List vet Jay Schwedelson, corporate VP of Worldata, was elected chairman of the DMA List Leaders Group this year and is a board member of the Direct Marketing Educational Foundation. In those roles, Schwedelson said he hopes to be a facilitator of growth in the list industry. The List Leaders Group is comprised of the top one or two executives at various list companies and meets throughout the year to share ideas. BtoB spoke with Schwedelson about his views on the changing role of the list manager, the current state of pricing and the importance of diversifying.
BtoB: What trends do you see in the list world?
Jay Schwedelson: All the list companies are diversifying their services to a point where we're discussing whether we should [even] be referred to as list companies. We don't want to be pigeon-holed into one very specific form of media. It's about who are we now and how we want to be recognized in the future. Even within my own organization, we're doing more in cost-per-lead marketing in the past 24 months than ever before. As opposed to a major marketer renting a list, and mailing out a million mail pieces and hoping to get good results, we're working with Web site owners to allow marketers to pay on a per-lead basis. We're seeing a good amount of budget moving to the cost-per-lead environment. It's safe, and that's why we think it's exploded so much.
We're doing co-registration marketing. Let's say someone subscribes to a magazine on the magazine's Web site. They get a page saying "thank you for subscribing" but also an offer to hear from a specific marketer. Those people opting in are critical to the marketers. For organizations like mine and my competitors', we're becoming the media planners and buyers for this area. It seems to be something the list industry is grabbing hold of.
Ninety percent of all third-party email lists are flowing through list companies. Our roles are expanding, our offerings are expanding and in working with the list leader group, we're working on trying to guide how we can best execute our goals.
BtoB: What about list prices? Last year, list pricesóand especially email list pricesówere on the decline.
Schwedelson: They continue to fall, especially in the world of email. They continue to fall because response rates are down. There are certain marketers within the email channel that are finding success. Those promoting Web events, white papers and software demos are finding success. Marketers using the channel but not using some of those leading offers are finding difficulty in driving strong response rates.
It's not just about the amount of emails being sent out; it's also about the software for filtering email now being used by most corporations. That software has improved exponentially, and that makes it harder to reach the inbox. That is driving price down in terms of list cost because, as marketers find weaker response, they need to keep costs down to see profit in the end.

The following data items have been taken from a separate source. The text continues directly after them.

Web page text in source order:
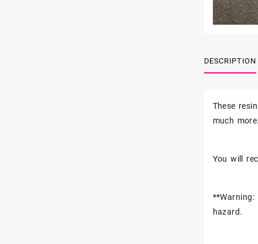
DESCRIPTION
These
much more.
You will
hazard.
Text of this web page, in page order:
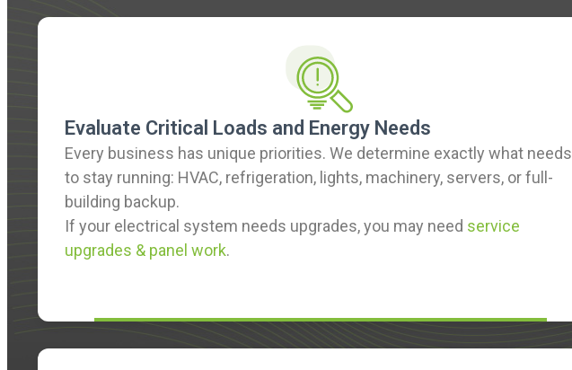
Evaluate Critical Loads and Energy Needs
Every business has unique priorities. We determine exactly what needs
to stay running: HVAC, refrigeration, lights, machinery, servers, or full-
building backup.
If your electrical system needs upgrades, you may need service
upgrades & panel work.
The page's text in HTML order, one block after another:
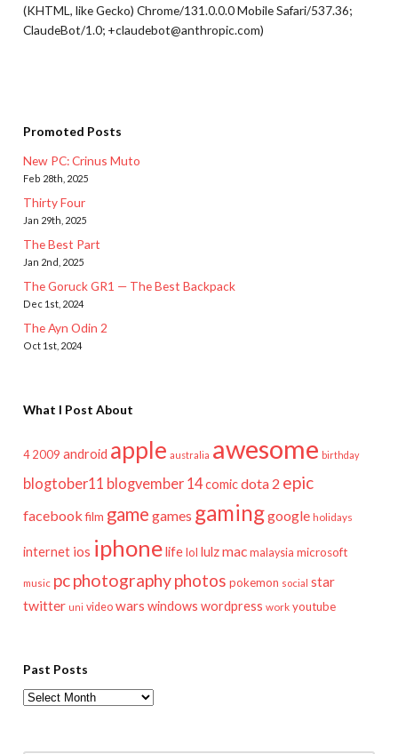
(KHTML, like Gecko) Chrome/131.0.0.0 Mobile Safari/537.36;
ClaudeBot/1.0; +claudebot@anthropic.com)
Promoted Posts
New PC: Crinus Muto
Feb 28th, 2025
Thirty Four
Jan 29th, 2025
The Best Part
Jan 2nd, 2025
The Goruck GR1 — The Best Backpack
Dec 1st, 2024
The Ayn Odin 2
Oct 1st, 2024
What I Post About
4 2009 android apple australia awesome birthday
blogtober11 blogvember 14comicdota 2 epic
facebook film game games gaminggoogle holidays
internet ios iphonelifelol lulzmac malaysia microsoft
music pcphotographyphotos pokemon social star
twitter uni video wars windows wordpress work youtube
Past Posts
Past
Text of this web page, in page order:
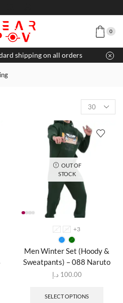
0
shipping on all orders
OUT OF
STOCK
M +3
Men Winter Set (Hoody &
Sweatpants) – 088 Naruto
100.00 د.إ
SELECT OPTIONS
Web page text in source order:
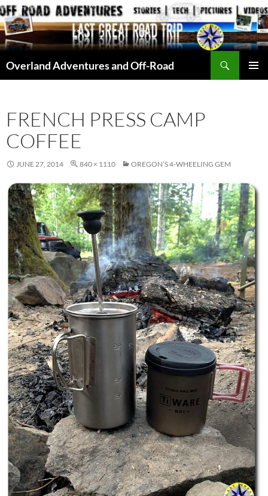
Skip
to
content
Overland Adventures and Off-Road
FRENCH PRESS CAMP
COFFEE
JUNE 27, 2014 840 × 1110 OREGON’S 4-WHEELING GEM
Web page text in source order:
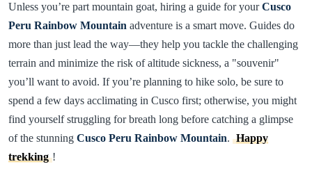
Unless you’re part mountain goat, hiring a guide for yourCusco
Peru Rainbow Mountain adventure is a smart move. Guides do
more than just lead the way—they help you tackle the challenging
terrain and minimize the risk of altitude sickness, a "souvenir"
you’ll want to avoid. If you’re planning to hike solo, be sure to
spend a few days acclimating in Cusco first; otherwise, you might
find yourself struggling for breath long before catching a glimpse
of the stunning Cusco Peru Rainbow Mountain. Happy
trekking !
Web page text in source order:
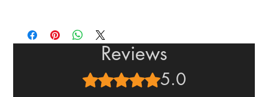
Reviews
Rated 5 out of 5 stars.5.0

BtoB: What about phone lists?
Schwedelson: We are seeing an uptick in telemarketing list prices. They are holding firm because the response rates are very strong. We've seen a decent migration from email to telemarketing. In the last 12 months, we've started to see a push in that direction. When email was exploding and new, a lot of people abandoned the more traditional channels like telemarketing. But as email becomes a more average channel rather than a home run, marketers are going back to the basics.

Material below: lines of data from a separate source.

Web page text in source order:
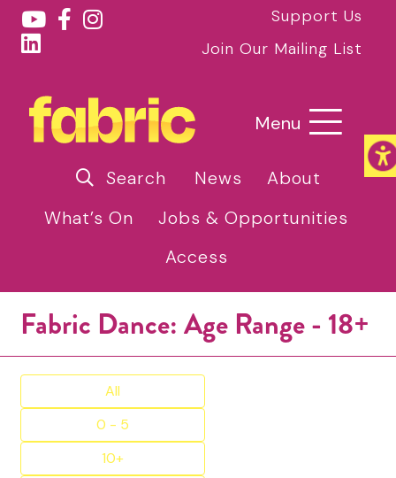
Support Us
Join Our Mailing List
Menu
Search News
About
What’s On
Jobs & Opportunities
Access
Fabric Dance: Age Range - 18+
All
0 - 5
10+
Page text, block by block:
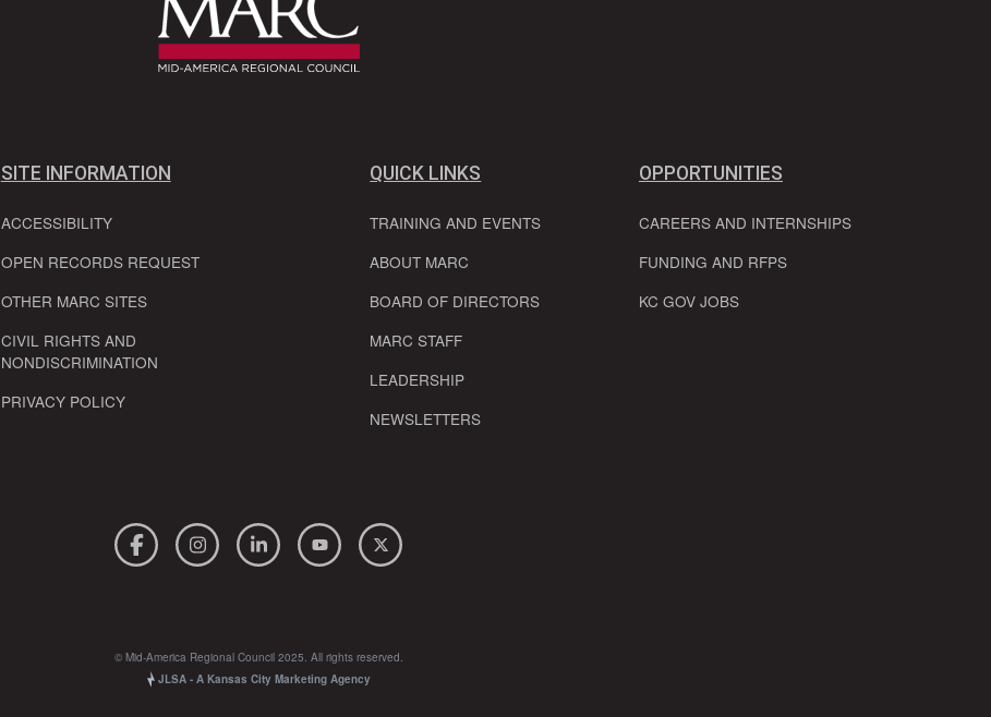
SITE INFORMATION
ACCESSIBILITY
OPEN RECORDS REQUEST
OTHER MARC SITES
CIVIL RIGHTS AND
NONDISCRIMINATION
PRIVACY POLICY
QUICK LINKS
TRAINING AND EVENTS
ABOUT MARC
BOARD OF DIRECTORS
MARC STAFF
LEADERSHIP
NEWSLETTERS
OPPORTUNITIES
CAREERS AND INTERNSHIPS
FUNDING AND RFPS
KC GOV JOBS
© Mid-America Regional Council 2025. All rights reserved.
JLSA - A Kansas City Marketing Agency

BtoB: Is the face of the competition changing?
Schwedelson: The agency world is really starting to butt heads with us more than we've ever seen. The reason is the agencies are being held more accountable. The media they buy and sell has become more measurable. As they are being pushed to more accountability, they are getting into more direct response media. They are trying to take on lists.
They have avoided list channels in the past. They weren't interested in buying list data in a significant way. They focused more on print and Web media. We're beginning to see them play a larger role in taking on list purchasing responsibilities. That's causing anxiety among list companies that feel the agencies are horning in on what they do. We're at the beginning of that.

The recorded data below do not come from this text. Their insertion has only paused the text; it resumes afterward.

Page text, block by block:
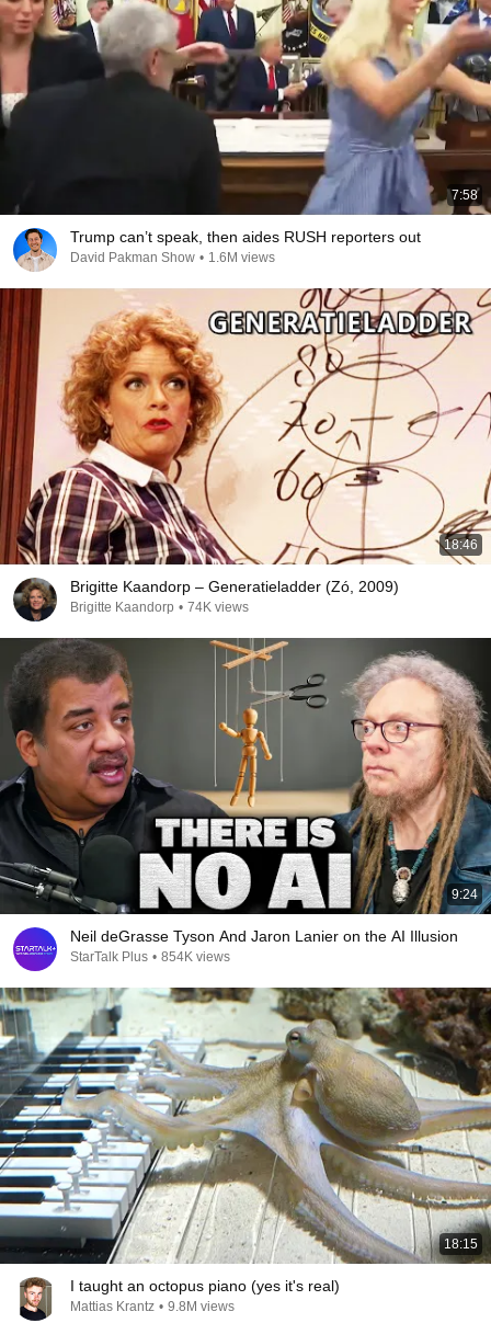
7:58
Trump can’t speak, then aides RUSH reporters out
David Pakman Show • 1.6M views
18:46
Brigitte Kaandorp – Generatieladder (Zó, 2009)
Brigitte Kaandorp • 74K views
9:24
Neil deGrasse Tyson And Jaron Lanier on the AI Illusion
StarTalk Plus • 854K views
18:15
I taught an octopus piano (yes it's real)
Mattias Krantz • 9.8M views
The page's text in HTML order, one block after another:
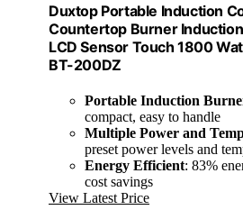
Duxtop Portable Induction
Countertop Burner
LCD Sensor Touch 1800
BT-200DZ
Portable Induction
compact, easy to handle
Multiple Power and
preset power levels and
Energy Efficient: 83%
cost savings
View Latest Price
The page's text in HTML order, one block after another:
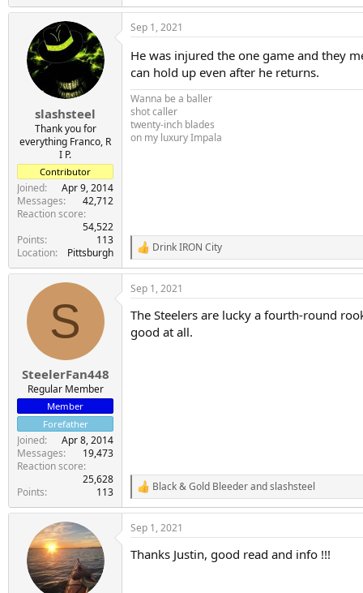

The brokerage end is what is most in jeopardy. The flip side of that is that I believe that list companies are starting to take on more agency-type responsibilities. List companies are buying media that in the past was the role of the media company. List companies are buying nonlist-oriented media such as Web media or cost-per-lead media, even print media to a certain extent.
BtoB: What does that mean for list companies?
Schwedelson: It's diversify or die. That's the reality. If you are offering the same exact services as a list organization that you offered five years ago, you're not going to be around for long. óC.K.